=== DATA EXTRACTS ===
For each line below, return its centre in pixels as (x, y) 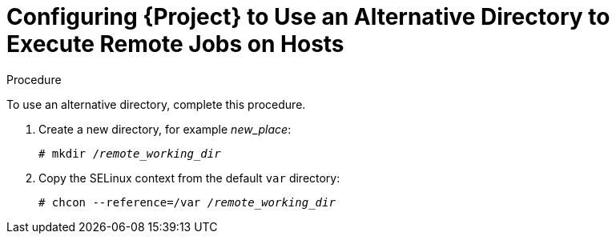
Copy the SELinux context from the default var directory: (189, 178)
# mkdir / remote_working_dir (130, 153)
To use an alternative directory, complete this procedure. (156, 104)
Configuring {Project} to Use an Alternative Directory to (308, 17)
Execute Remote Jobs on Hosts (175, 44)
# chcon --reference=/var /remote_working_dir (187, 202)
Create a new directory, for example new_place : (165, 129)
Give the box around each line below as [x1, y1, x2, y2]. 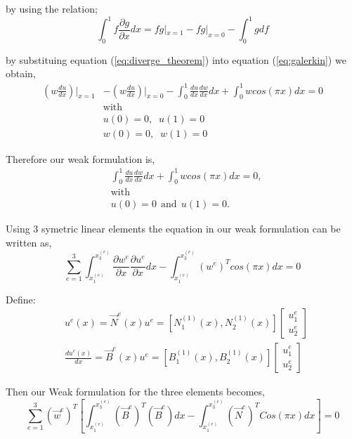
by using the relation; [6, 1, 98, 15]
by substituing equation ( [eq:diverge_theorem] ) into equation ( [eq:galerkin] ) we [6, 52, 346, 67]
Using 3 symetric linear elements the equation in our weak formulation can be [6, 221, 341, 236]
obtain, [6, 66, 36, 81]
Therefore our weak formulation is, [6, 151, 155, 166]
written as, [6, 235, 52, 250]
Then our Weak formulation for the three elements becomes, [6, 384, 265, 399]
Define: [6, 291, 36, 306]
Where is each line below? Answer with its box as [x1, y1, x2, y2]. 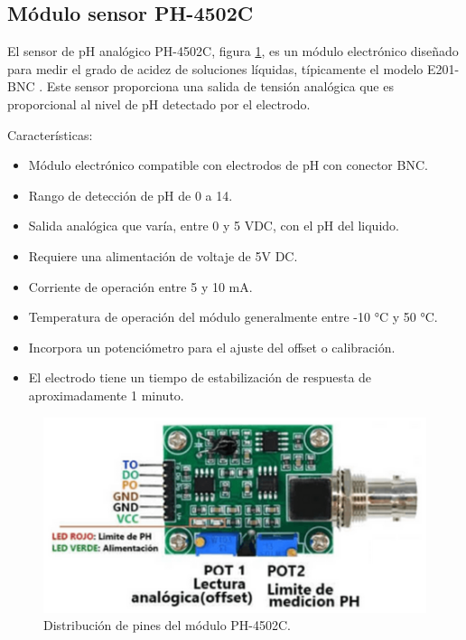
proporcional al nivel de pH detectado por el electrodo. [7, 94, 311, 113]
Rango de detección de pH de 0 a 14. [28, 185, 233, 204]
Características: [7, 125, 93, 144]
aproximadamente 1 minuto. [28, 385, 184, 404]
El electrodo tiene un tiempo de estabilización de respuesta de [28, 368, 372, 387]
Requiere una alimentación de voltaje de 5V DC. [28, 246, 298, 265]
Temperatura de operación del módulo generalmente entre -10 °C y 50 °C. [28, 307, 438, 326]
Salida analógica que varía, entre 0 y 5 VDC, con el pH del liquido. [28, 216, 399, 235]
===
## EXERCISE REQUIREMENTS
Copy exactly, and only, the lines from the first entry through the line holding "To use an alternative directory, complete", both ends included, leaving out every picture.

## RESULT FOR THIS EXERCISE
For each line below, return its centre in pixels as (x, y) 
Copy the SELinux context from the default var directory: (189, 178)
# mkdir / remote_working_dir (130, 153)
To use an alternative directory, complete this procedure. (156, 104)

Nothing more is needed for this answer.